2015-2019
Programme de recherche en design
Le design recouvre un champ d’action pluriel, il touche aussi bien aux environnements urbains, aux objets peuplant les espaces domestiques et publics, qu’à ce qui se joue entre eux. Une segmentation du design en spécialités diverses « design d’espaces », « design d’objets », « design de services », etc., ne va pas sans poser problème et tend à sous-estimer les relations existant entre ces différents champs d’activité. Aussi, la singularité de l’enseignement du design à l’isdaT tient au fait qu’il y soit pensé avant tout comme un état d’être au monde, comme une attitude, nourrie de la prise en compte des milieux, des environnements, de la ville.
Une autre caractéristique de l’enseignement du design tel qu’il est pensé à l’isdaT réside dans la perspective critique adoptée à l’encontre de certaines manières de penser et de pratiquer le design largement répandues aujourd’hui : cette critique porte sur un design entièrement subordonné à des intérêts économiques, un design au service d’une organisation productiviste et marchande.
Le design tel qu’il s’enseigne à l’isdaT cherchera d’autres orientations, il veillera à faire primer les intérêts humains sur la recherche du profit et de l’avantage concurrentiel, à prendre soin des hommes et de ce qui les environne. Par un soin accordé aux qualités sensibles des objets produits, le design peut être à même de rendre l’homme plus conscient, vif et alerte quant aux mondes qui l’entourent. « Il n’y a pas de conscience politique aveugle » disait le cinéaste Jean-Marie Straub.
Ici des enjeux politiques — être plus lucide sur ce qui nous entoure, être au fait des spécificités de notre époque et pouvoir ainsi en parler — rencontrent des enjeux esthétiques. Cette rencontre invite à considérer ensemble « idéaux » politiques et questions liées aux formes des objets.

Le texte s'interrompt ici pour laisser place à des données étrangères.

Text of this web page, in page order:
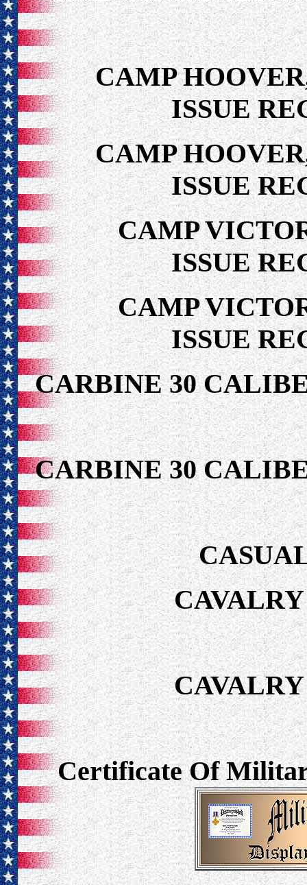
CAMP
ISSUE
CAMP
ISSUE
CAMP
ISSUE
CAMP
ISSUE
CARBINE 30
CARBINE 30
Certificate Of
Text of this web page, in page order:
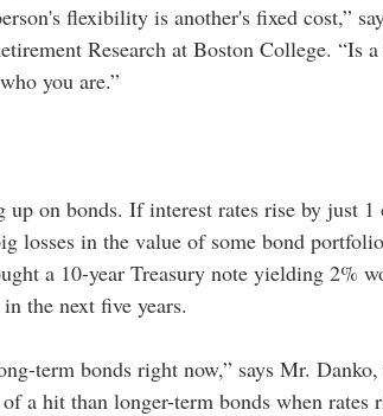
flexibility is another's fixed cost,”
Research at Boston College. “Is
you are.”
on bonds. If interest rates rise by just 1
losses in the value of some bond
a 10-year Treasury note yielding 2%
the next five years.
term bonds right now,” says Mr.
a hit than longer-term bonds when rates
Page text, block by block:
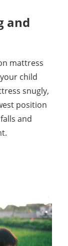
and
mattress
child
snugly,
position
and
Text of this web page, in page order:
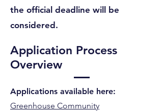
the official deadline will be
considered.
Application Process
Overview
Applications available here:
Greenhouse Community
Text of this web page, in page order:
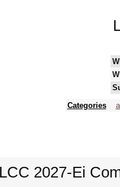
Categories
2027-Ei
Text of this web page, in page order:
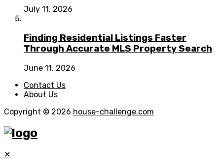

Afin de questionner le rapport d’un design non subordonné à des intérêts économiques, et au service d’une organisation productiviste et marchande, le programme de recherche s’est articulé sur 3 volets :
Responsable du projet : Philippe Grégoire
L’architecture et le design, en tant que disciplines inscrivant le souci de l’espace entre nous au cœur de leurs réflexions, ne peuvent pas ne pas être touchées par une misère aux formes variées, qui touche une part considérable de nos semblables. Ces disciplines sont parfois réclamées pour faire face aux situations d’urgence, pour améliorer temporairement les conditions de vie de personnes en transit ou sans logis. Dans quelle mesure une situation de pénurie dans les moyens nous amène-t-elle à repenser nos façons d’habiter l’espace (sachant qu’habiter ne se résume ni à être quelque part, ni à avoir un logement) ? Comment les designers et les architectes peuvent se décentrer de leurs positions de « répondant » pour développer d’autres modes de construction et de fabrication ? Comment construire et ménager des espaces avec peu ? Comment faire du rebut une ressource ?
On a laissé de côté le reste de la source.